*YOUR TASK*
Below are records; reproduce exactly the lines from the one containing "August 2026 AI/Wallpaper/Artworks" through the end, both included, and only those.

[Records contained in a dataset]
BEGIN

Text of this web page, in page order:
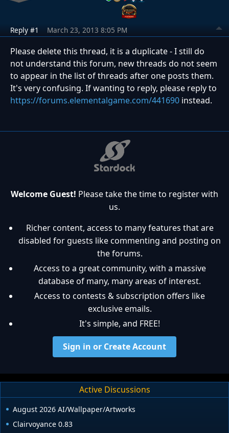
Reply #1 March 23, 2013 8:05 PM
Please delete this thread, it is a duplicate - I still do
not understand this forum, new threads do not seem
to appear in the list of threads after one posts them.
It's very confusing. If wanting to reply, please reply to
https://forums.elementalgame.com/441690 instead.
Welcome Guest! Please take the time to register with
us.
Richer content, access to many features that are
disabled for guests like commenting and posting on
the forums.
Access to a great community, with a massive
database of many, many areas of interest.
Access to contests & subscription offers like
exclusive emails.
It's simple, and FREE!
Sign in or Create Account
Active Discussions
August 2026 AI/Wallpaper/Artworks
Clairvoyance 0.83

END

*ANSWER TO THIS PROBLEM*
August 2026 AI/Wallpaper/Artworks
Clairvoyance 0.83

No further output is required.